Deb Dana introduced many of these points in her webinar. She touched on what the nervous system needs to feel safe – especially Context, Choice and Connection; she urged us to bring awareness to our triggers and our reactive behaviours – as that is what will help us heal; she led a brief guided meditation exercise to help us contact our experience of the three systems; and she advised us on how to check in with our nervous system about the flood of well-meaning advice we receive nowadays – to help us discern what will work for us.
Specifically in relation to Covid-19: she said we don’t need to live in a state of continuous alarm about this nebulous threat, rather we should aspire to a state of “relaxed but alert”: this enables us to take action in the moment (e.g. if someone comes too close) but be at ease the rest of the time. The nervous system is designed for this, we’ve just forgotten about it.
She spent a good part of the webinar answering questions from the audience, including:
- the effect of stress on sleep patterns
- how to make best use of online “mindfulness” exercises
- working with adolescents who are used to being alone with their screens
- doing therapy online with a client (this is particularly useful in relation to online Biodanza)
- working together with psychiatrists, and
- her favourite things: Cats (she has adopted a rescue cat), Sunshine and the Ocean
In answer to the question about online therapy, she gave many suggestions which could be useful for us: e.g. inviting participants into our space with a guided tour, being extra attentive to participants’ body language, and paying extra attention to our use of words to evoke and invite. And in relation to touch: we cannot touch one another through the screen, but we can touch ourselves, we can mirror one another’s touch, and we can use gestures – e.g. the generative postures, or a simple Namaste or a hand on a heart – to evoke a sense of connection. It’s hard work for the facilitator (we’ve discovered this and she confirms it) but it works.
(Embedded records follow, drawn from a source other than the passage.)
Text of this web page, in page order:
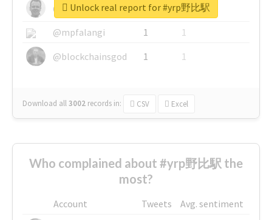
@glynmottershead
1
1
@mpfalangi
1
1
@blockchainsgod
1 1
Download all3002 records in: CSV Excel
Unlock real report for #yrp野比駅
Who complained about #yrp野比駅 the
most?
Account Tweets
Avg. sentiment
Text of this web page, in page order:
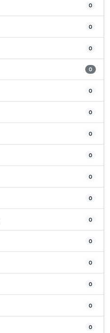
0
0
0
0
0
0
0
0
0
0
0
0
0
0
0
0
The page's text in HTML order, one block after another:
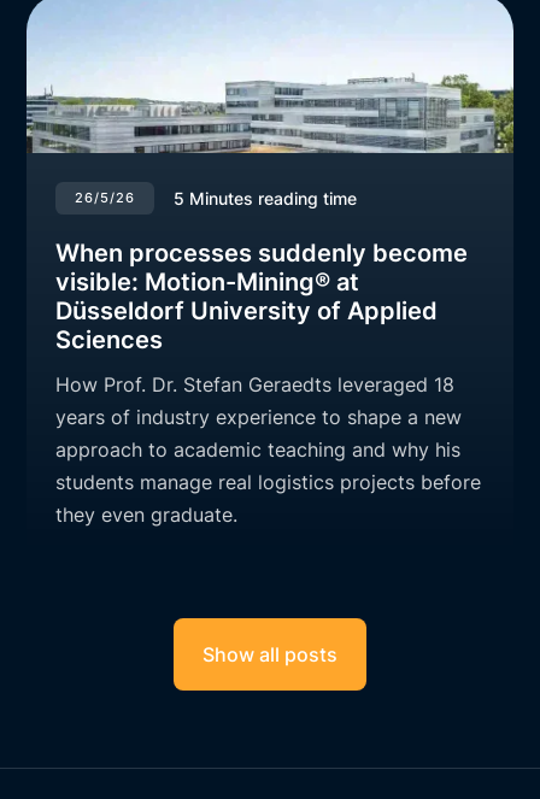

Towards the end she gave some specific book recommendations:
- Reframe Your Thinking Around Autism by Holly Bridges (I’ve got it, excellent and readable)
- Trauma-Sensitive Mindfulness by David Treleaven
- and her own: The Polyvagal Theory in Therapy by Deb Dana LCSW (I’ve got that too, a gem).
She will be leading an online group study of her book starting in May (in the USA, so unfortunately it will be late night UK time), and she’s planning a four-day workshop in Cork, Ireland, in November.
Don’t miss her!
You can watch Deb Dana’s webinar here (may be time limited): https://www.facebook.com/pcpsirl/videos/686655405414357/
She also has an article on her website about the importance of touch, which should be recommended reading for all Biodanza teachers: https://www.psychotherapynetworker.org/magazine/article/2345/the-touch-taboo
© Naropa Peter Burns, April 2020
Thanks Naropa, that’s a useful summary and encouraging post. I love that she’s a cat-lover and the tips to gestures on online ‘meetings’.